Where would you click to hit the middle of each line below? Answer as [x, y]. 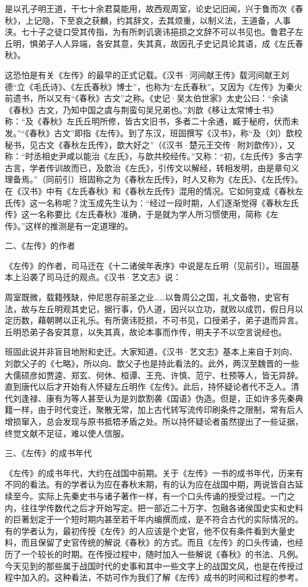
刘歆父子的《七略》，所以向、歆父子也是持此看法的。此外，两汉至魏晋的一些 [152, 363]
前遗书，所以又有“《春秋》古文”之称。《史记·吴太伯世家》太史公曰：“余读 [147, 98]
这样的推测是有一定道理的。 [79, 225]
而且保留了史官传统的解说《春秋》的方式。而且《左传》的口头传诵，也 [158, 542]
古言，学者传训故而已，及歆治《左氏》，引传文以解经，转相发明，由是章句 [148, 167]
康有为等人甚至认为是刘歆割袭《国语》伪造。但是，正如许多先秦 [170, 398]
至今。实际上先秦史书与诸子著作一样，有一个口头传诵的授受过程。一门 [150, 495]
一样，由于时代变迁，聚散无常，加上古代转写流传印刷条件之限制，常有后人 [158, 410]
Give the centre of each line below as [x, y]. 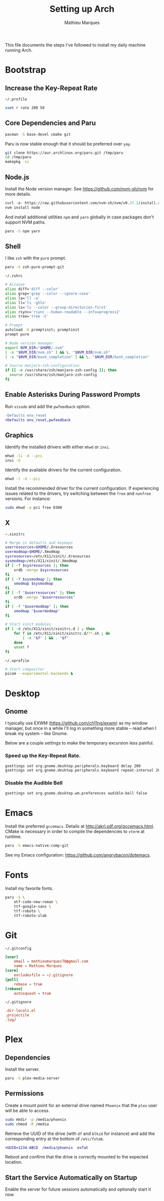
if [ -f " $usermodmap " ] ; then [37, 606]
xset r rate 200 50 [25, 108]
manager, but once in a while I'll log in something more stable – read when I [81, 728]
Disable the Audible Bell [34, 783]
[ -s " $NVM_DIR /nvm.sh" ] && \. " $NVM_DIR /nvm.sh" [58, 352]
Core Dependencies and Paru [51, 123]
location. [14, 1162]
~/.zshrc [14, 276]
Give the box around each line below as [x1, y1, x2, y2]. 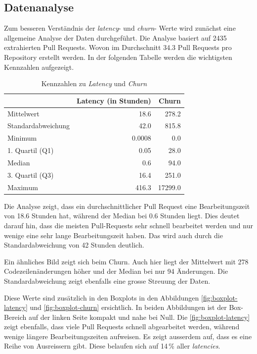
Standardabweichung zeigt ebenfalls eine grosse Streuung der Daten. [4, 275, 211, 286]
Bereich [4, 311, 27, 322]
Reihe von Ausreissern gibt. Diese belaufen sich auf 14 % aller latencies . [4, 341, 220, 351]
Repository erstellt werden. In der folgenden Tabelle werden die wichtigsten [4, 51, 232, 62]
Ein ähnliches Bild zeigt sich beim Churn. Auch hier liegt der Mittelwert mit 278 [4, 256, 249, 266]
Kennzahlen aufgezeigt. [4, 61, 74, 72]
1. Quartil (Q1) [7, 145, 54, 155]
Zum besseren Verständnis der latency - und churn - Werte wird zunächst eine [4, 23, 236, 33]
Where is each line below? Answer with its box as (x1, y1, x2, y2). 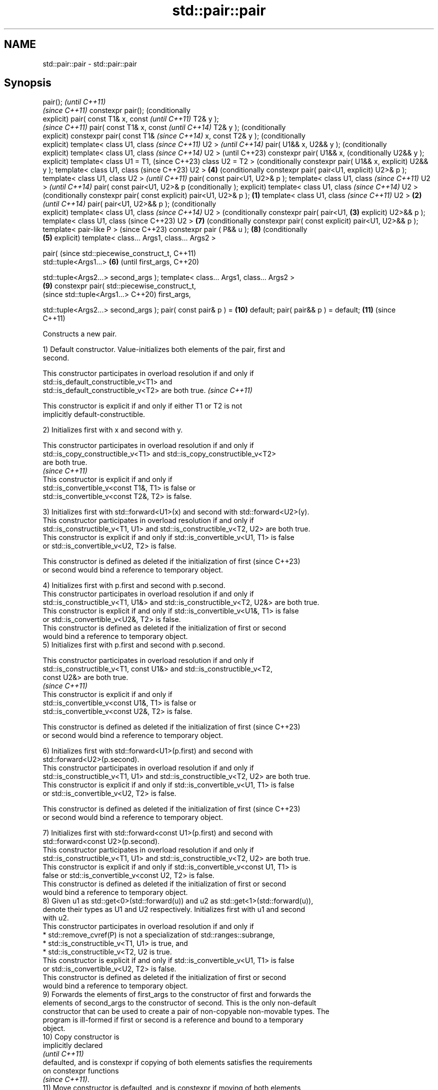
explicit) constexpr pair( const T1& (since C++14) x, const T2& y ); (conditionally (42, 131, 305, 140)
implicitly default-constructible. (42, 410, 145, 419)
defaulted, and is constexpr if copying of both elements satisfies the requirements (42, 1058, 312, 1067)
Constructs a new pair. (42, 329, 117, 338)
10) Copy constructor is (42, 1032, 119, 1041)
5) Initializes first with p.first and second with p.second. (42, 640, 225, 649)
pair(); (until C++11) (42, 97, 106, 106)
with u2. (42, 913, 69, 922)
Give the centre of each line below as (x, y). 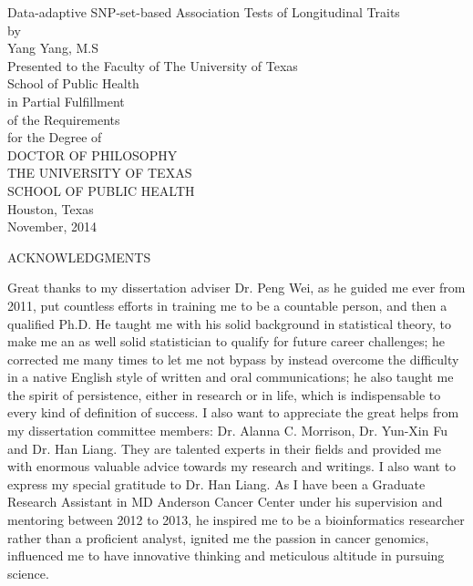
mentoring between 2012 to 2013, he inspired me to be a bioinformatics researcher (236, 520)
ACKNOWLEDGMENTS (79, 257)
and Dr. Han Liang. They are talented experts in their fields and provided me (224, 448)
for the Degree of (55, 137)
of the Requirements (64, 119)
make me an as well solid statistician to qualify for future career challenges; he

REQUIREMENT:
Pull every line containing "eine" from the material above.

EXERCISE OUTPUT:
Standardabweichung zeigt ebenfalls eine grosse Streuung der Daten. [4, 275, 211, 286]
Zum besseren Verständnis der latency - und churn - Werte wird zunächst eine [4, 23, 236, 33]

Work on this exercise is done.